Population Health in Primary Care: Cost, Quality, and Experience Impact
Tracy L. Johnson, PhD, MA; Mary van der Heijde, FSA, MAAA; Stoddard Davenport, BA; Carlos Irwin Oronce, MD, MPH; Daniel Brewer, BA; Rachel Everhart, PhD, MS; Patricia Gabow, MD; Simon J. Hambidge, MD; Adam Atherly, PhD; and Holly Batal, MD, MBA
Constraining healthcare cost growth has been a focus of health policy since the enactment of Medicaid and Medicare in the 1960s.1 Despite substantial efforts, high medical inflation persists, governmental health spending continues to crowd out other priorities, and health outcomes remain poor compared with those of international peers.2-4 Post Affordable Care Act, efforts to reverse these trends have focused on patient-centered medical homes (PCMHs), complex care management, transitions of care, and accountable care organizations (ACOs). Results to date have been inconsistent, with a limited number of multifaceted programs reducing healthcare expenditures.5-8
Programs that have lowered costs and improved quality and patient experience (the Triple Aim) often share features of Wagner’s Chronic Care Model.9 Most have implemented comprehensive team-based care, enabling proactive provider-patient interactions and tailoring care models to better support the needs of high-risk patients.10-15 Clinical information systems to facilitate population health management have also been foundational, including high-risk patient identification, decision support, and clinical performance feedback.16,17
Most cost-saving initiatives have targeted Medicare or commercial populations and have achieved savings by reducing hospitalization.10,12,13,18-22 Among the few well-designed Medicaid programs, evaluations assessing costs or hospitalizations have shown mixed findings.23-25 This suggests the need to adapt successful interventions to Medicaid populations, which will likely require attending to social determinants of health.22,26,27
Finding effective Medicaid approaches takes on increased salience as Medicaid/Children’s Health Insurance Program (CHIP) enrollment has outpaced that of Medicare.28,29 To this end, the Center for Medicare & Medicaid Innovation (CMMI) funded Health Care Innovation Challenge Awards (HCIAs) to accelerate at-scale, delivery system reform.30 We describe the reach and Triple Aim outcomes of an HCIA-funded primary care practice transformation at a large urban safety-net institution.
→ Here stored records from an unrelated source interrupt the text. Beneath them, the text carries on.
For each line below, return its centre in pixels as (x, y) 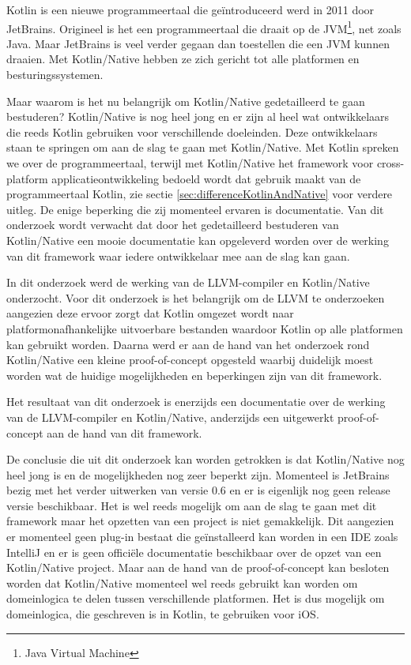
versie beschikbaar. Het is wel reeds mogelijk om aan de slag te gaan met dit (192, 505)
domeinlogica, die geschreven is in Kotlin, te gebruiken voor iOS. (163, 614)
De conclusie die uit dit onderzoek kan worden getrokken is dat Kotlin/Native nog (205, 459)
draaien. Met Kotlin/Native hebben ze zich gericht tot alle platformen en (183, 59)
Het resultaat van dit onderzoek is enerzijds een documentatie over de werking (196, 402)
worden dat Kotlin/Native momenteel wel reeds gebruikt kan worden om (182, 582)
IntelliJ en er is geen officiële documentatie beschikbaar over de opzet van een (194, 552)
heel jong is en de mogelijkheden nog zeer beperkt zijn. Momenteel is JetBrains (198, 474)
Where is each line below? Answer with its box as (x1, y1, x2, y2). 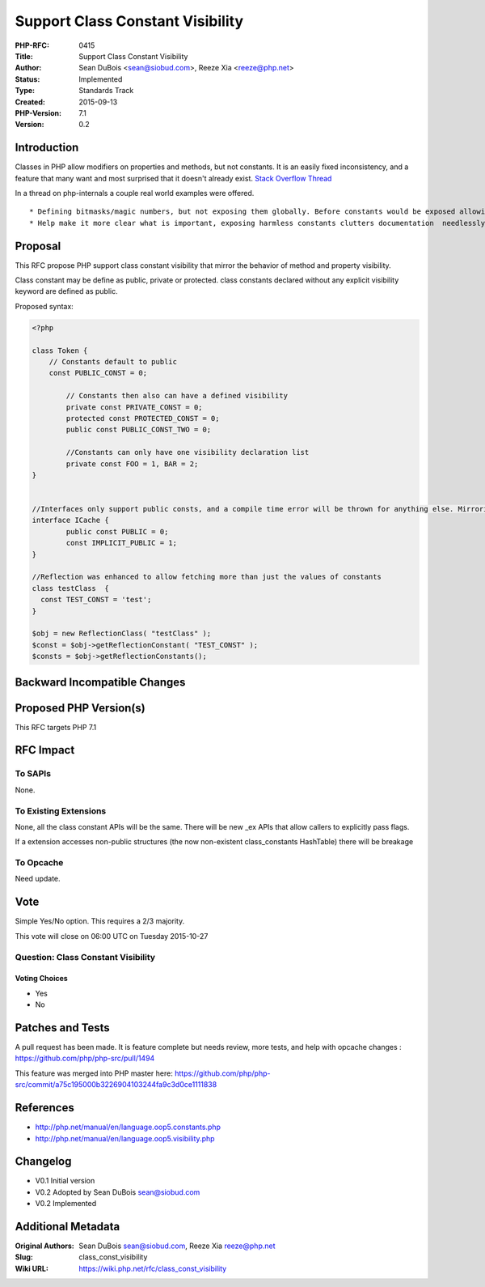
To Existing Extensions (15, 805, 107, 817)
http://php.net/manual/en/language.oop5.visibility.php (35, 1133, 215, 1143)
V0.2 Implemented (35, 1199, 97, 1208)
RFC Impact (15, 743, 75, 757)
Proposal (15, 239, 61, 253)
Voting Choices (15, 974, 68, 983)
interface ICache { (32, 516, 109, 525)
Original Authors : (15, 1241, 74, 1251)
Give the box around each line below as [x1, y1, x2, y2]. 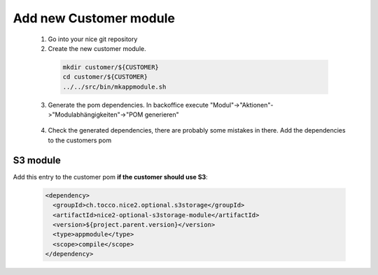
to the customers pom [48, 136, 112, 144]
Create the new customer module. [48, 44, 146, 52]
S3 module [13, 154, 61, 166]
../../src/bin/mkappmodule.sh [62, 82, 167, 91]
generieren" [144, 110, 180, 119]
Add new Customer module [13, 10, 175, 26]
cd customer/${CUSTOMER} [62, 73, 148, 81]
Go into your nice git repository [48, 35, 138, 43]
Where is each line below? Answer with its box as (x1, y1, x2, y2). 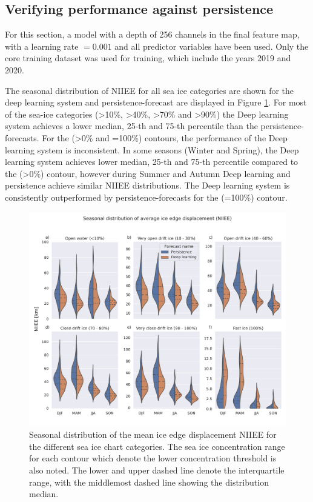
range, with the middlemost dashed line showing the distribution (29, 475, 269, 488)
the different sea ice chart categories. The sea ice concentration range (29, 440, 285, 452)
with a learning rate (5, 39, 79, 52)
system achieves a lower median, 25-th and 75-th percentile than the (5, 119, 258, 132)
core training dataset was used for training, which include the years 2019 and (5, 52, 291, 64)
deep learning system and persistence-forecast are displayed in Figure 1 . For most (5, 96, 307, 109)
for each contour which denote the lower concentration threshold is (29, 452, 277, 464)
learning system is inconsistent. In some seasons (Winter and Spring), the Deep (5, 143, 299, 156)
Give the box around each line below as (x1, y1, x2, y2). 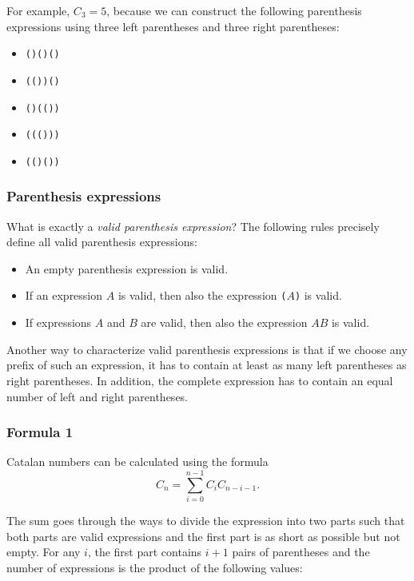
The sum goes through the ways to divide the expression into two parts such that (6, 512, 405, 529)
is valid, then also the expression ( (117, 287, 287, 304)
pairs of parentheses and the (232, 543, 370, 560)
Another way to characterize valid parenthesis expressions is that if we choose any (6, 340, 408, 357)
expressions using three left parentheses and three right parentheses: (6, 18, 340, 34)
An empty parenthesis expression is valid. (25, 260, 229, 277)
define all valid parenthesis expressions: (6, 233, 197, 250)
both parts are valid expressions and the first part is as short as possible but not (6, 527, 400, 544)
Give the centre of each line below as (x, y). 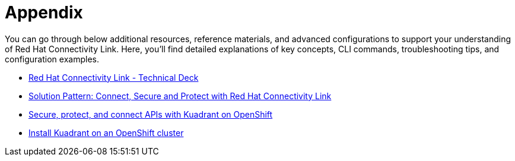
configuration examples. (52, 59)
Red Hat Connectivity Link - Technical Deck (114, 77)
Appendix (44, 12)
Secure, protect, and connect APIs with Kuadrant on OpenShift (151, 114)
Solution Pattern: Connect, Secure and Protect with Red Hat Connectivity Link (180, 96)
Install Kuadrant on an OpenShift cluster (106, 132)
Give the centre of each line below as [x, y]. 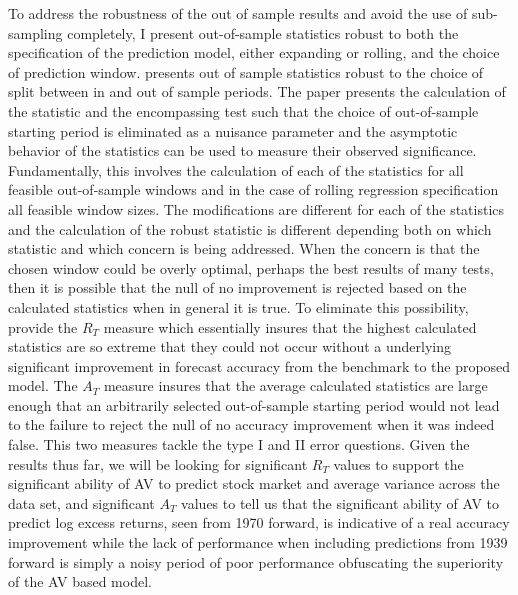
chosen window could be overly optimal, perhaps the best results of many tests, [251, 267]
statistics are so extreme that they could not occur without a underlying [230, 346]
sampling [35, 32]
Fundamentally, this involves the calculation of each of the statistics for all [236, 169]
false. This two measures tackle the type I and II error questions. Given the [239, 444]
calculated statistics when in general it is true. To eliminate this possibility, [238, 306]
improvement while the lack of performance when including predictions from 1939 [258, 542]
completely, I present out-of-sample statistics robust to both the [263, 32]
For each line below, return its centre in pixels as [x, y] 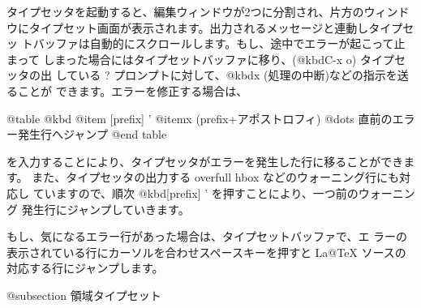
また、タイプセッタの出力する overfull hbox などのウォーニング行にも [215, 177]
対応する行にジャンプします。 [85, 268]
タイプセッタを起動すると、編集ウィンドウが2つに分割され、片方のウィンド [208, 11]
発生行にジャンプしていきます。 [105, 209]
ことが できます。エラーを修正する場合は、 [133, 90]
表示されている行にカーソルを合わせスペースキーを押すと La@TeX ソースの [206, 252]
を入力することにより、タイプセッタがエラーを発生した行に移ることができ [205, 161]
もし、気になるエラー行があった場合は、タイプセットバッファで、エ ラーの [207, 236]
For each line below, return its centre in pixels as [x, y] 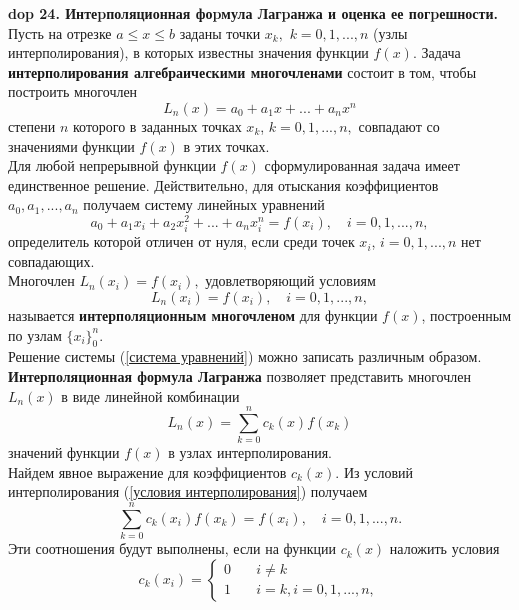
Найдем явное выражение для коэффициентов [147, 471]
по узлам [35, 334]
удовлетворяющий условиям [290, 280]
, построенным [466, 314]
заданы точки [220, 32]
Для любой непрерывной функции [112, 165]
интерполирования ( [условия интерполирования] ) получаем [188, 491]
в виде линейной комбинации [150, 395]
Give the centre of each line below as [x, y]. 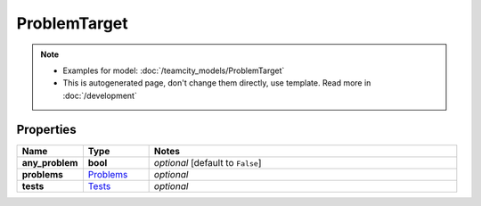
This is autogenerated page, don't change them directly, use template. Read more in [217, 83]
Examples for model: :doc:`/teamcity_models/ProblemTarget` [174, 70]
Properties [46, 129]
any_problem [50, 162]
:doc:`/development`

This intervention employed predictive risk modeling to segment patients according to clinical and financial criteria, and sought to target higher-risk patients for more, and more intensive, services. This evaluation tested whether a risk-stratified, enhanced primary care delivery model demonstrated savings through reduced inpatient spending, while improving quality and patient experience for Medicaid and Medicare adults.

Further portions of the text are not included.